If you want to provide users with a full-band high-quality audio interactive experience, you need to support full-band processing in the above audio engine link, and under some constraints (such as from equipment, network bandwidth, acoustic environment, etc.), The damage introduced by the link is minimized as much as possible.

When audio data enters the network, it will encounter...

If the network is regarded as a highway of information, then audio data packets are like cars running on the highway. This car drove from Beijing to Shanghai. The highway it passed was the backbone network, and the rugged mountain road was the weak network environment. Assuming that a car starts from Beijing every minute, they will encounter three common problems in real-time transmission: packet loss, delay, and jitter.

packet loss

"Package loss" refers to the fact that some cars cannot reach the end within the valid time, and may even never reach the end. Some cars may be stuck on Beijing's third ring road forever, and some cars may have accidents halfway through. If five of our 100 vehicles fail to arrive in Shanghai on time for various reasons, the "packet loss rate" of our fleet transmission this time is 5%. Yes, the same is true for Internet transmission, it is not 100% reliable, and there is always data that cannot be transmitted to the destination on time.

Delay

"Delay" refers to the average time it takes for each car to drive from Beijing Bird's Nest to Shanghai. Obviously, the motorcade must take the expressway much faster than the various small roads, and the route along the expressway from the bird’s nest also has a great influence. If it gets stuck in the third ring road, it will take several more hours. NS. So this value is related to the driving route chosen by the fleet. The same is true for Internet transmission. There are often many alternative paths between two points that need to transmit data, and the delays of these paths are often very different.

jitter

"Jitter" refers to the difference in the order, interval, and departure of cars. Although our 100 cars depart every minute at regular intervals in Beijing, they do not arrive every minute in sequence when they arrive in Shanghai, and there may even be cars that depart later than those that depart earlier. To the situation. The same is true for Internet transmission. If the audio and video data are simply played directly in the order of the received audio and video data, distortion will occur.

summary,

1. Real-time audio interaction is carried out on the network, and the encoded audio stream is assembled into data packets according to the real-time transmission protocol. The data packets from the sender to the receiver follow their respective routes through the network.

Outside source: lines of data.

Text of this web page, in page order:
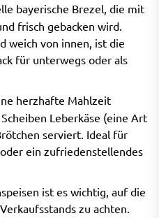
bayerische Brezel, die mit
frisch gebacken wird.
weich von innen, ist die
für unterwegs oder als
herzhafte Mahlzeit
Leberkäse (eine Art
serviert. Ideal für
ein zufriedenstellendes
ist es wichtig, auf die
zu achten.
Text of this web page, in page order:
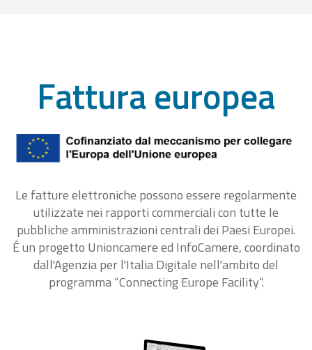
Fattura europea
Le fatture elettroniche possono essere regolarmente
utilizzate nei rapporti commerciali con tutte le
pubbliche amministrazioni centrali dei Paesi Europei.
É un progetto Unioncamere ed InfoCamere, coordinato
dall'Agenzia per l'Italia Digitale nell'ambito del
programma “Connecting Europe Facility“.

2. On a global scale, in different regions or different time periods, the service quality of user network connections is sometimes very poor and unreliable.

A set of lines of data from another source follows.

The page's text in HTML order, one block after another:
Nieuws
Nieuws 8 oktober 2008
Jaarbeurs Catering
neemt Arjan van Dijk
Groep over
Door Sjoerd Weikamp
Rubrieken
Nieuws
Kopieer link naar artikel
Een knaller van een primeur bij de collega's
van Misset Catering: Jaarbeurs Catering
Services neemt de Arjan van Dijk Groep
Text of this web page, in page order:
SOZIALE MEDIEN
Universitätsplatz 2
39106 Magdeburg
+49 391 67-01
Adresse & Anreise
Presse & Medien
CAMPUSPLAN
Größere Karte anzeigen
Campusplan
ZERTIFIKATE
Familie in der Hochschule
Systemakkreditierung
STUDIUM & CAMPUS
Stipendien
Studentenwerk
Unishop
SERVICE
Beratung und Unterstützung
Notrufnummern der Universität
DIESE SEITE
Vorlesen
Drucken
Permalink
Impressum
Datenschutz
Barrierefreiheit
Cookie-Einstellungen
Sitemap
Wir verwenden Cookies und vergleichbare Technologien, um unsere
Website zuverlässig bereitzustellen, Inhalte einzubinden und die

Based on the above reasons, data packets often arrive at the receiving end not in the exact order, but arrive at the receiving end in the wrong order at the wrong time, or the data packet is lost, etc. This will cause the problems usually mentioned in the real-time transmission field: network Jitter, packet loss, and latency.

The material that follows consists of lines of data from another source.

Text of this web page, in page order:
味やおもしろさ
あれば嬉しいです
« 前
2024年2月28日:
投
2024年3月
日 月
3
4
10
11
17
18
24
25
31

Packet loss, delay, and jitter are the three unavoidable problems of real-time transmission based on the Internet, whether it is transmission in a local area network, a single country or region, or a transnational or trans-regional transmission.

These network problems are distributed differently in different regions. According to the actual network conditions monitored by Agora, 99% of audio interactions in China, where the network is relatively good, need to deal with packet loss, jitter, and network delay. Among these audio sessions, 20% have more than 3% packet loss due to network problems, and 10% of the sessions have more than 8% packet loss. In India, the performance is quite different. In 80% of audio interactions, about 40% of the sessions are lost. Optimizing the quality of services under 2G/3G networks in India is still the focus of providing audio services.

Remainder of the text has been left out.